Père de trois enfants, il fuit les projecteurs, marqué par l'affaire Benalla : « Je ne serai jamais l’homme derrière ce bureau », confie-t-il.
Le sort du mignon : disgrâce dorée, mais judiciaire
Kolher ne finit pas comme le duc d’Épernon (1) après Henri III, mais il paie le prix. En mars 2025, après la dissolution ratée et les affaires qui s’accumulent, il démissionne – officiellement pour « raisons personnelles », en réalité pour fuir la lumière. Il rejoint Société Générale comme directeur général-adjoint et président de la banque d’investissement en juin 2025, un parachutage juteux (salaire estimé à 500 000 €/an), validé par la HATVP malgré des doutes sur des conflits potentiels avec d’anciens projets étatiques.

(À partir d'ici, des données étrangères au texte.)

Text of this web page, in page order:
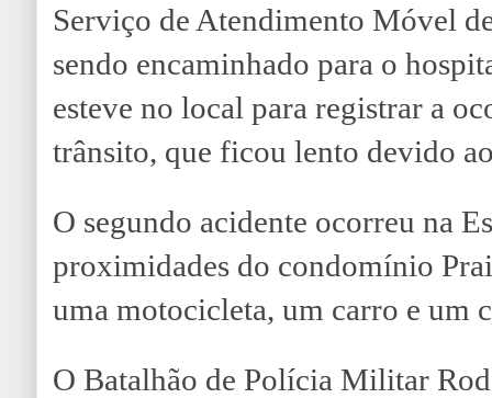
Serviço de Atendimento Móvel
sendo encaminhado para o
esteve no local para registrar a
trânsito, que ficou lento devido
O segundo acidente ocorreu na
proximidades do condomínio
uma motocicleta, um carro e um
O Batalhão de Polícia Militar
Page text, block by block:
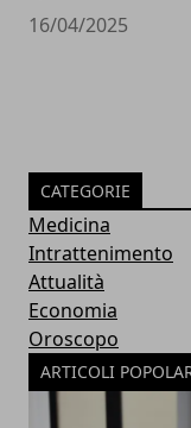
16/04/2025
CATEGORIE
Medicina
Intrattenimento
Attualità
Economia
Oroscopo
ARTICOLI
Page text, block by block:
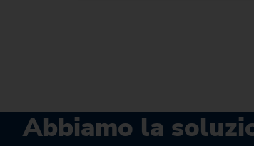
Abbiamo la
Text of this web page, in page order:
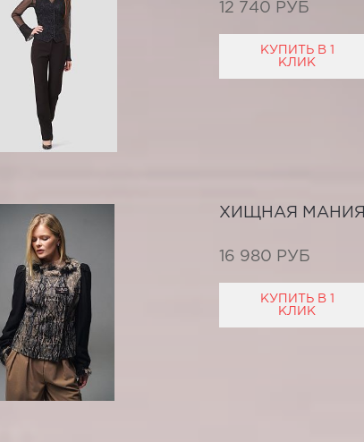
12 740 РУБ
КУПИТЬ В 1
КЛИК
ХИЩНАЯ МАНИЯ
16 980 РУБ
КУПИТЬ В 1
КЛИК
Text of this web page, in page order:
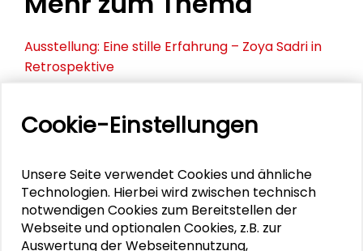
Ausstellung: Eine stille Erfahrung – Zoya Sadri in
Retrospektive
Zeichnungen von Nicole Schneider
bei der ESA
"Versäumte Bilder": Lebenszeichen aus
Darmstadt und Frankfurt
Cookie-Einstellungen
Unsere Seite verwendet Cookies und ähnliche
Technologien. Hierbei wird zwischen technisch
notwendigen Cookies zum Bereitstellen der
Webseite und optionalen Cookies, z.B. zur
Auswertung der Webseitennutzung,
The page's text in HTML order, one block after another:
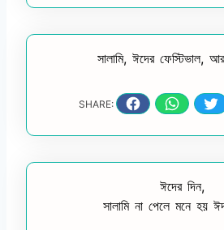
সালামি, ঈদের ফেস্টিভাল,
SHARE:
ঈদের দিন,
সালামি না পেলে মনে হয়
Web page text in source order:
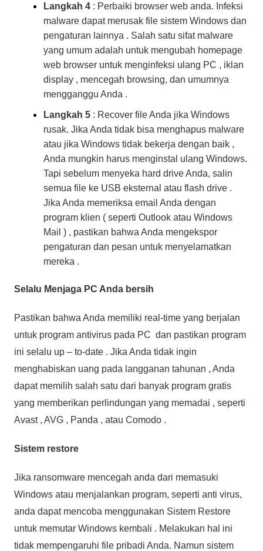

Remplacé par Emmanuel Moulin (ex-Dircab d’Attal), il laisse un vide : « Un grand serviteur de l’État », pleurent les ministres.
Mais les détracteurs ironisent : « Le vice-président s’en va avec ses casseroles. »
Kohler illustre le mignonisme macronien : brillant, loyal, intouchable… jusqu’à ce que le prince faiblisse.
Son départ, en avril 2025, coïncide avec la cohabitation Bayrou et les enquêtes en cours.
Va-t-il, comme Joyeuse, être rattrapé par la justice ? L’histoire le dira.
Pour l’instant, il savoure sa retraite dorée, tandis que l’Élysée tangue sans son ombre.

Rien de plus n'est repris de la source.